2. Requirement of Leave under Sections 536 and 537 of the Companies Act, 1956: The primary legal question was whether a secured creditor requires leave under Section 537 of the Companies Act, 1956 (CA 1956). The court examined Sections 536 and 537 of CA 1956, which deal with the avoidance of transfers and the requirement of leave for attachments, executions, or sales after the commencement of winding up. It was concluded that ICICI Bank India required the leave of the Court after the amendments to CA 1956 by Act 35 of 1985, which created a pari passu charge in favor of workmen of the company in liquidation.
3. Bona Fide Nature of the Transaction: The court considered whether the transaction was bona fide. It was noted that the creation of the security by way of pledge and the call on the pledge were bona fide. However, the enforcement of the pledge was completed subsequent to the order of appointment of the Official Liquidator as Provisional Liquidator. The court inferred that the Purchaser was probably aware that the pledgor was a company in liquidation and should have requested leave before enforcing the pledge.

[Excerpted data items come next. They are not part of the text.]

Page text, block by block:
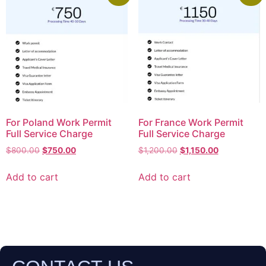
For Poland Work Permit
Full Service Charge
$800.00 $750.00
Add to cart
For France Work Permit
Full Service Charge
$1,200.00 $1,150.00
Add to cart
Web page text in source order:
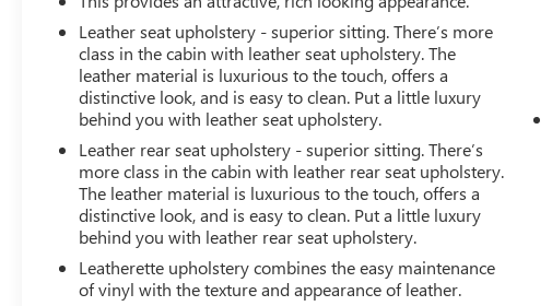
Leather seat upholstery - superior sitting. There’s more
class in the cabin with leather seat upholstery. The
leather material is luxurious to the touch, offers a
distinctive look, and is easy to clean. Put a little luxury
behind you with leather seat upholstery.
Leather rear seat upholstery - superior sitting. There’s
more class in the cabin with leather rear seat upholstery.
The leather material is luxurious to the touch, offers a
distinctive look, and is easy to clean. Put a little luxury
behind you with leather rear seat upholstery.
Leatherette upholstery combines the easy maintenance
of vinyl with the texture and appearance of leather.
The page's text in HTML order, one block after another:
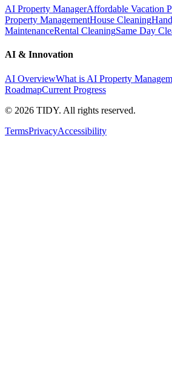
AI Property ManagerAffordable Vacation
Property ManagementHouse Cleaning
MaintenanceRental CleaningSame Day
AI & Innovation
AI OverviewWhat is AI Property
RoadmapCurrent Progress
© 2026 TIDY. All rights reserved.
TermsPrivacyAccessibility
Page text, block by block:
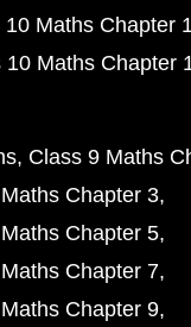
10 Maths Chapter
10 Maths Chapter
Class 9 Maths
Chapter 3
Chapter 5
Chapter 7
Chapter 9
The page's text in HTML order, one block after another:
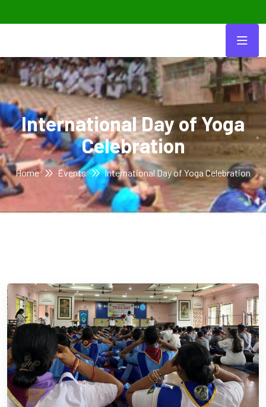
International Day of Yoga
Celebration
Home Events International Day of Yoga Celebration
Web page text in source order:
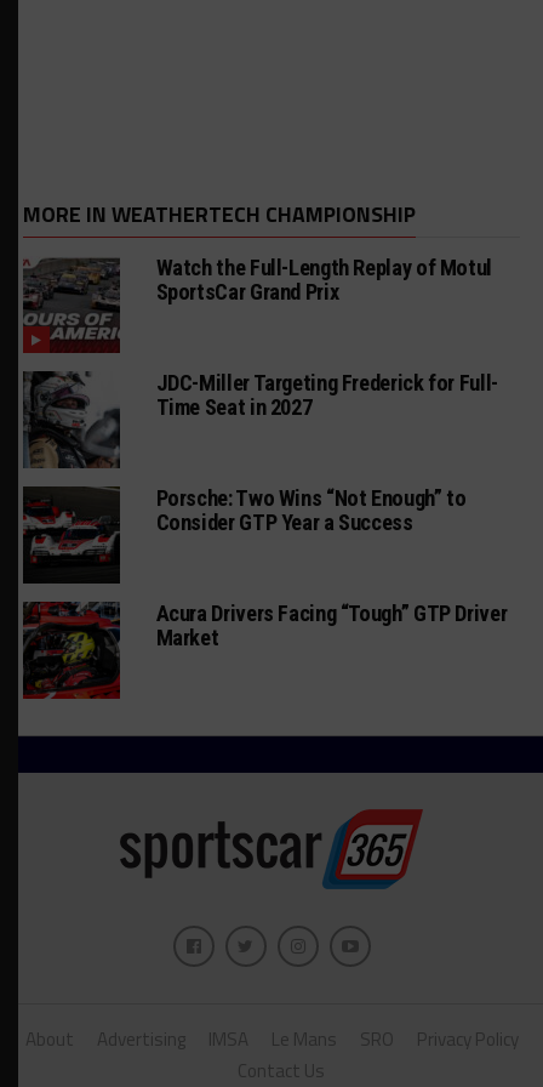
MORE IN WEATHERTECH CHAMPIONSHIP
Watch the Full-Length Replay of Motul
SportsCar Grand Prix
JDC-Miller Targeting Frederick for Full-
Time Seat in 2027
Porsche: Two Wins “Not Enough” to
Consider GTP Year a Success
Acura Drivers Facing “Tough” GTP Driver
Market
About Advertising IMSA Le Mans SRO
Privacy Policy
Contact Us
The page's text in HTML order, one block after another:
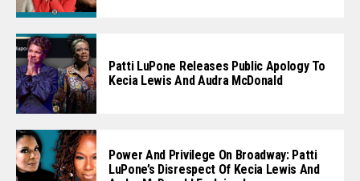
Patti LuPone Releases Public Apology To
Kecia Lewis And Audra McDonald
Power And Privilege On Broadway: Patti
LuPone’s Disrespect Of Kecia Lewis And
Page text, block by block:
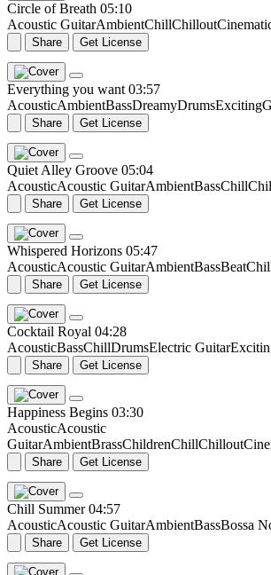
Circle of Breath 05:10
Acoustic GuitarAmbientChillChillout
Share Get License
Everything you want 03:57
AcousticAmbientBassDreamyDrumsExciting
Share Get License
Quiet Alley Groove 05:04
AcousticAcoustic GuitarAmbientBassChill
Share Get License
Whispered Horizons 05:47
AcousticAcoustic GuitarAmbientBassBeat
Share Get License
Cocktail Royal 04:28
AcousticBassChillDrumsElectric Guitar
Share Get License
Happiness Begins 03:30
AcousticAcoustic
GuitarAmbientBrassChildrenChillChillout
Share Get License
Chill Summer 04:57
AcousticAcoustic GuitarAmbientBassBossa
Share Get License
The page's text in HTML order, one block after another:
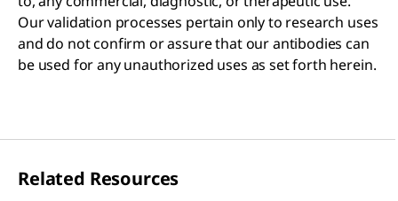
Our validation processes pertain only to research uses
and do not confirm or assure that our antibodies can
be used for any unauthorized uses as set forth herein.
Related Resources
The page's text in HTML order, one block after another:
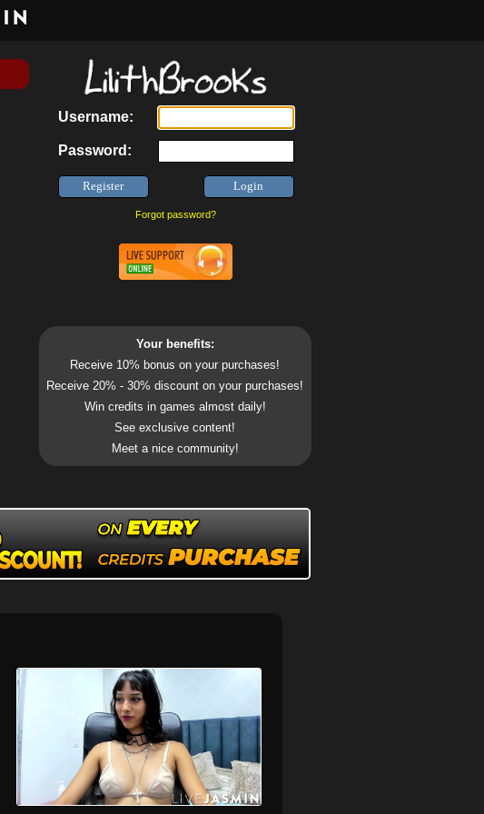
Username:
Password:
Forgot password?
Your benefits:
Receive 10% bonus on your purchases!
Receive 20% - 30% discount on your purchases!
Win credits in games almost daily!
See exclusive content!
Meet a nice community!
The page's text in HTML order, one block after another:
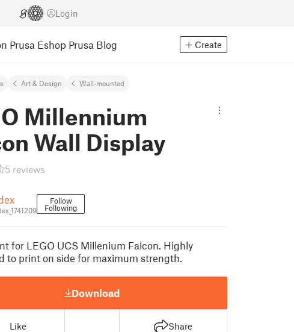
Login
Prusa Eshop Prusa Blog Create
Art & Design Wall-mounted
Millennium
Wall Display
5 reviews
Follow
Following
for LEGO UCS Millenium Falcon. Highly
to print on side for maximum strength.
Download
Like Share
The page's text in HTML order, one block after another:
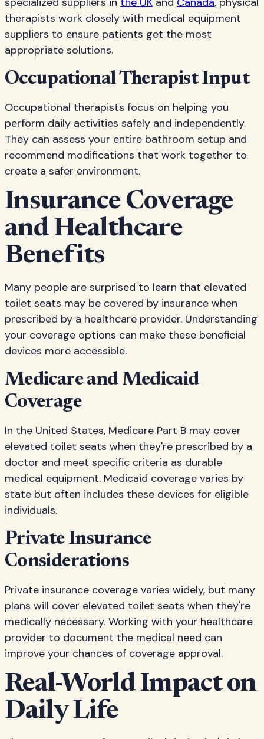
therapists work closely with medical equipment
suppliers to ensure patients get the most
appropriate solutions.
Occupational Therapist Input
Occupational therapists focus on helping you
perform daily activities safely and independently.
They can assess your entire bathroom setup and
recommend modifications that work together to
create a safer environment.
Insurance Coverage
and Healthcare
Benefits
Many people are surprised to learn that elevated
toilet seats may be covered by insurance when
prescribed by a healthcare provider. Understanding
your coverage options can make these beneficial
devices more accessible.
Medicare and Medicaid
Coverage
In the United States, Medicare Part B may cover
elevated toilet seats when they're prescribed by a
doctor and meet specific criteria as durable
medical equipment. Medicaid coverage varies by
state but often includes these devices for eligible
individuals.
Private Insurance
Considerations
Private insurance coverage varies widely, but many
plans will cover elevated toilet seats when they're
medically necessary. Working with your healthcare
provider to document the medical need can
improve your chances of coverage approval.
Real-World Impact on
Daily Life

4. Valuation of Shares: One significant consideration was whether the valuation was reasonable. The court noted that the investment of Zylog in Brainhunter was about 35-40 million CDN $ in the form of equity and debt. The valuation report produced by the Purchaser valued the shares at CDN $ 100,000 to 125,000 using the discounted free cash flow method (DCF). The court opined that if leave had been requested, it would have insisted that the transaction be consummated at the upper end of the valuation band.
5. Role of the Official Liquidator: The Official Liquidator was required to take into custody all properties and effects of the company upon the appointment of a provisional liquidator. The court emphasized that the Official Liquidator represents the interests of all stakeholders of a company in liquidation, except the secured creditor seeking to enforce the security by standing outside the winding up. The necessity to involve the pledgor was obviated by having a power of attorney executed in favor of the Security Trustee.
6. Consequences of Not Obtaining Leave: The court concluded that ICICI Bank India or the Purchaser was required to obtain leave of the Court before enforcing the pledge. The transaction was deemed bona fide but required contingent validation subject to conditions precedent. The court directed that the shares should be subject to fresh valuation as on the date of acquisition by the Purchaser. The entire additional consideration, if any, should accrue to the benefit of Zylog. The disposition in favor of the Purchaser was validated subject to the fulfillment of these requirements. If the requirements were not fulfilled, the disposition would be declared void.
Conclusion: The applications were disposed of on the terms that the shares be subject to fresh valuation, with the differential consideration accruing to Zylog. The Purchaser was required to file an application before the Court to conclude the transaction in terms of the order. The court granted leave to all parties to approach subsequently if necessary. There was no order to costs.